Data science has become a popular subject among individuals in business and commerce. Each day, new colleges and universities create degree programs in the field. The two biggest skill sets companies look for in applicants are Python and R. Python, with the myriad of libraries available, has become the language of choice for data science. However, there are alternatives, and one of those is the R programming language. R is the open source version of S, a statistical language developed several decades ago. R is free and the source code is available to developers. The R language contains datasets and functions useful for analysis and is used in colleges and universities worldwide. A tool used to access R functionality is R Studio, developed by Dr. Hadley Wickham. Dr. Wickham is also the creator of the tidyverse library, which aggregates several libraries to clean and manage data. In this article, we take a basic tour of R functions and use R Studio to demonstrate functionality. This tutorial is not an introduction but a demonstration of what you can do with the language.
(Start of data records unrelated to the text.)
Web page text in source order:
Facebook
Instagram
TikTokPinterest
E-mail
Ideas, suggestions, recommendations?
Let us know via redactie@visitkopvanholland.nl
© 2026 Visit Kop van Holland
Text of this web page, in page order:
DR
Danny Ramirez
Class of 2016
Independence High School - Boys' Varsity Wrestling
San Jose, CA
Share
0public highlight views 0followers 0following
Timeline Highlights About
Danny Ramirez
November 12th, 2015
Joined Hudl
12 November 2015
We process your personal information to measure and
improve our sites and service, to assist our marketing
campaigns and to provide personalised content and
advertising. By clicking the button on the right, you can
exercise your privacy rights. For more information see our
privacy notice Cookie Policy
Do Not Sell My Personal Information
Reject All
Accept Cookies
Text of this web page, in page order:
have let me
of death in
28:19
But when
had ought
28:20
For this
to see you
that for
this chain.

To start, look at the interface for R Studio:
This is the setup on my HP laptop - notice there are several windows. The first window is the R console, which allows me to enter functions and see real-time output. I can create scripts, import datasets, and see what is in my files on Windows 10 using the interface. There is a commercial version that has additional functionality, but my version is the Community Version.
Here are some sample functions and examples we will try:
mean()
median()
mode()
max()
min()
IQR()
var()
sd()
These are the basic functions which describe our data numerically. To begin, I will create a vector of sample values. When our values are small, we can use vectors to analyze our data. We declare and initialize vectors like this:x <- c(98, 76, 88, 95, 100, 107, 88, 66)
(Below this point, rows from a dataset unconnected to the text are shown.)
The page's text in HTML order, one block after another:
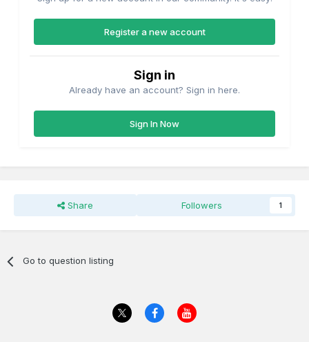
Register a new account
Sign in
Already have an account? Sign in here.
Sign In Now
Share Followers 1
Go to question listing
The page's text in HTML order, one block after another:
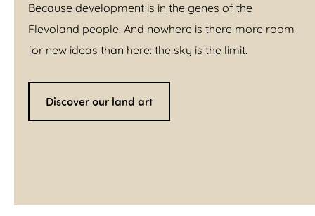
Because development is in the genes of the
Flevoland people. And nowhere is there more room
for new ideas than here: the sky is the limit.
Discover our land art
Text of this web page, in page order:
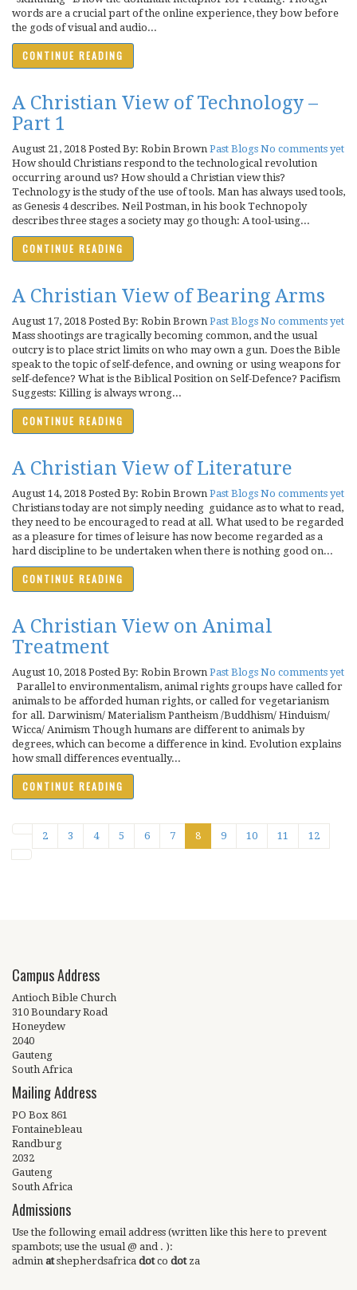
words are a crucial part of the online experience, they bow before
the gods of visual and audio...
CONTINUE READING
A Christian View of Technology –
Part 1
August 21, 2018 Posted By: Robin Brown Past Blogs No comments yet
How should Christians respond to the technological revolution
occurring around us? How should a Christian view this?
Technology is the study of the use of tools. Man has always used tools,
as Genesis 4 describes. Neil Postman, in his book Technopoly
describes three stages a society may go though: A tool-using...
CONTINUE READING
A Christian View of Bearing Arms
August 17, 2018 Posted By: Robin Brown Past Blogs No comments yet
Mass shootings are tragically becoming common, and the usual
outcry is to place strict limits on who may own a gun. Does the Bible
speak to the topic of self-defence, and owning or using weapons for
self-defence? What is the Biblical Position on Self-Defence? Pacifism
Suggests: Killing is always wrong...
CONTINUE READING
A Christian View of Literature
August 14, 2018 Posted By: Robin Brown Past Blogs No comments yet
Christians today are not simply needing guidance as to what to read,
they need to be encouraged to read at all. What used to be regarded
as a pleasure for times of leisure has now become regarded as a
hard discipline to be undertaken when there is nothing good on...
CONTINUE READING
A Christian View on Animal
Treatment
August 10, 2018 Posted By: Robin Brown Past Blogs No comments yet
Parallel to environmentalism, animal rights groups have called for
animals to be afforded human rights, or called for vegetarianism
for all. Darwinism/ Materialism Pantheism /Buddhism/ Hinduism/
Wicca/ Animism Though humans are different to animals by
degrees, which can become a difference in kind. Evolution explains
how small differences eventually...
CONTINUE READING
2 3 4 5 6 7 8 9 10 11 12
Campus Address
Antioch Bible Church
310 Boundary Road
Honeydew
2040
Gauteng
South Africa
Mailing Address
PO Box 861
Fontainebleau
Randburg
2032
Gauteng
South Africa
Admissions
Use the following email address (written like this here to prevent
spambots; use the usual @ and . ):
admin atshepherdsafrica dotco dot za

This tells R to assign our vector of values to our x-variable. A useful feature of R Studio is the
Environment window, which shows us what is in our vector and verifies we have declared the variable correctly in R. Here is the output from this window:
\
Next, I call each function and get the results in our console:
In the above example, we calculated the basic statistics found within our vector. Notice the value for mode(). Since we did not have repeating values, it returned “numeric,” signifying that there is no mode for the data. To calculate the mode, we must have at least one repeating value. The mode can tell us if we have a multimodal distribution of data. The minimum and maximum values were 107 and 66, respectively. This means that our data set has a variation of values between our minimum and maximum. The IQR() function calculates the difference between the first and third quartiles of our data. All of the functions demonstrated are measures of central tendency for our data. Calling these functions in R can show us how our data looks and make general assumptions about our data. Even though I did not list boxplot() as an example function to examine, nevertheless, I will call the function to generate a box plot of vector data:
The box plot shows that our mean is 89.75 with the bar drawn close to the value of 90. Our median was found to be 91.5. To do some more investigation, we can draw a histogram using the hist() function:
The distribution is skewed left, which mean that the median > mean. Thus, the bulk of the values in our sample data set fall between 80 and 100.
In this post, I introduced the R programming language and looked at the measures of central tendency to illustrate how to use the language. You have seen the R Studio interface and learned what it looks like when you first use the IDE. Finally, we generated a boxplot and histogram to see how our data looks and make inferences about the distribution of the data.